В темном углу бедного, даже убогого помещения притаился полуразвалившийся «форд», других машин здесь не было. Я не успел додумать мысль о том, что этот гараж – всего лишь маскировка, а где-то наверху притаились таинственные роскошные апартаменты, как из двери, за которой скрывалась контора, появился и сам хозяин, вытирая руки о кусок ветоши. Это был рыхлый вялый блондин, весьма бледный, но все же не лишенный привлекательности. При виде нас в его светло-голубых глазах мелькнул лучик надежды.
– Уилсон, старина, привет, – сказал Том, бодро хлопая его по плечу. – Как дела?
– Не могу пожаловаться, – неубедительно ответил Уилсон. – Когда ж вы продадите мне ту машину?

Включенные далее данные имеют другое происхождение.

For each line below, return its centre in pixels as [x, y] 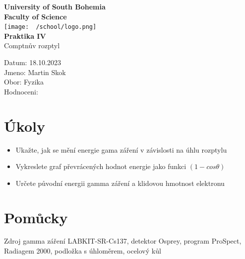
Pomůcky [36, 217]
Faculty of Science [35, 16]
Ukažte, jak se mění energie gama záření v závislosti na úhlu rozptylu [121, 149]
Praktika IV [25, 36]
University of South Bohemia [55, 6]
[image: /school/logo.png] [50, 27]
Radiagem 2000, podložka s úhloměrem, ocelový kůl [83, 251]
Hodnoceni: [21, 91]
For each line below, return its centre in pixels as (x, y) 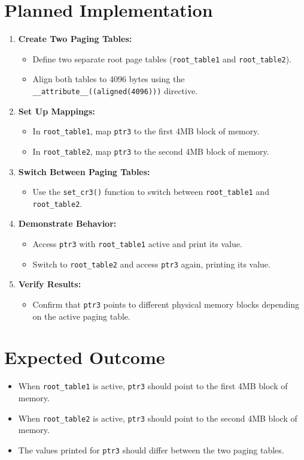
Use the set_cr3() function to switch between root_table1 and (151, 192)
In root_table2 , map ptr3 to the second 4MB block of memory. (151, 151)
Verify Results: (50, 284)
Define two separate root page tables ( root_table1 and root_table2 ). (162, 58)
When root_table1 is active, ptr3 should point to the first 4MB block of (153, 386)
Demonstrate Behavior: (67, 223)
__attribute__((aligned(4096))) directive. (115, 90)
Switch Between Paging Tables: (84, 171)
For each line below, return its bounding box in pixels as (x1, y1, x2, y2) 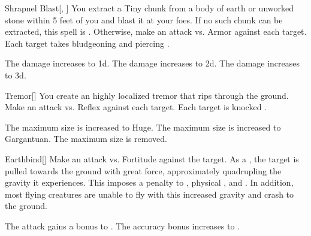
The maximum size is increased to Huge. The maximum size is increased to (5, 120, 281, 133)
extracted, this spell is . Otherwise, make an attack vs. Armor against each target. (5, 25, 307, 38)
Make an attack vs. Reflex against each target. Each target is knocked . (5, 101, 267, 113)
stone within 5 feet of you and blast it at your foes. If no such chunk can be (5, 13, 283, 26)
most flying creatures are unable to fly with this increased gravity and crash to (5, 187, 294, 200)
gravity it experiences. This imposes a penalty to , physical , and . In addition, (5, 176, 294, 189)
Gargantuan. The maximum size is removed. (5, 132, 167, 145)
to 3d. (5, 68, 26, 81)
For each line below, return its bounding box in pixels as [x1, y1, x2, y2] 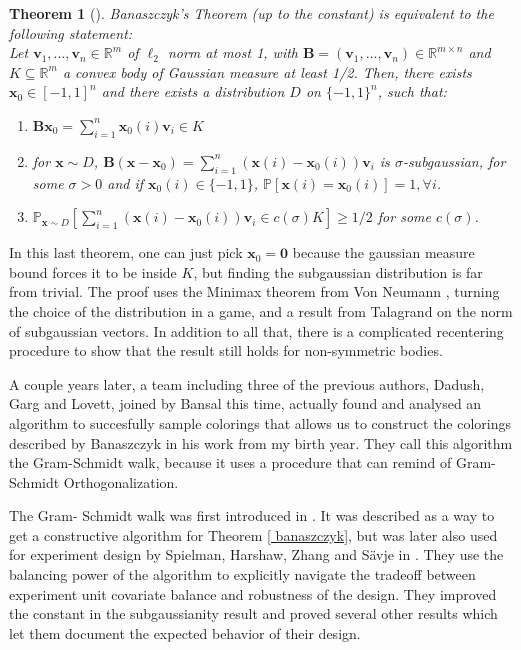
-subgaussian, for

– На следующей неделе. Мой шофер как раз приводит ее в порядок.
– Что-то он медленно работает, ведь так?
– Да нет, – холодно отрезал Том. – Если тебе что-то не нравится, так я лучше тогда продам ее кому-нибудь другому.
– Я вовсе ничего такого не имел в виду, – испуганно пробормотал Уилсон. – Я просто хотел сказать…
Его голос оборвался – Том нетерпеливо огляделся вокруг. В этот момент я услышал шаги на лестнице, и в ту же минуту пышная женская фигура загородила свет, падавший из дверного проема. Женщине было лет тридцать пять, слегка толстовата, но она несла свое чувственное тело так, как это умеют делать некоторые полные женщины. На лице ее, оттененном темно-синим крепдешиновым платьем в горошек, не было ни тени, ни даже слабого проблеска красоты, но зато от всего ее существа так и веяло жизненной энергией, будто в каждой жилке ее тела пылал жаркий огонь.
Она медленно улыбнулась и, пройдя чуть ли не сквозь мужа, словно тот был бесплотной тенью, обменялась рукопожатием с Томом, глядя на него сияющими глазами. Затем она облизнула губы и, не поворачивая головы, сказала мужу тихим хрипловатым голосом:
– Давай-ка принеси стулья, чтобы люди могли сесть.
– О, конечно, – поспешно согласился Уилсон и торопливо бросился к своей конторке, сразу же растворившись на светлом фоне бетонной стены. Серая шлаковая пыль запорошила его темный костюм и белесые волосы; похоже, она лежала на всем и всех, кроме женщины, что сейчас придвинулась поближе к Тому.
– Хочу тебя видеть, – настойчиво произнес Том. – Садись в следующий поезд.
– Хорошо.
– Встретимся у газетного киоска, что на нижнем этаже.
Она кивнула и отпрянула от него как раз в тот момент, когда Джордж Уилсон появился в дверях кабинета с двумя стульями в руках.
Отойдя от дома, чтобы нас не было видно, мы подождали ее на шоссе. Оставалось всего несколько дней до Четвертого июля, и пропылившийся тощий мальчишка-итальянец с серым лицом раскладывал вдоль железнодорожного полотна сигнальные петарды.
– Жуткое местечко, верно? – заметил Том, бросив хмурый взгляд на доктора Эклберга.
– Ужасное.
– Потому она и радуется, что можно иной раз отсюда уехать.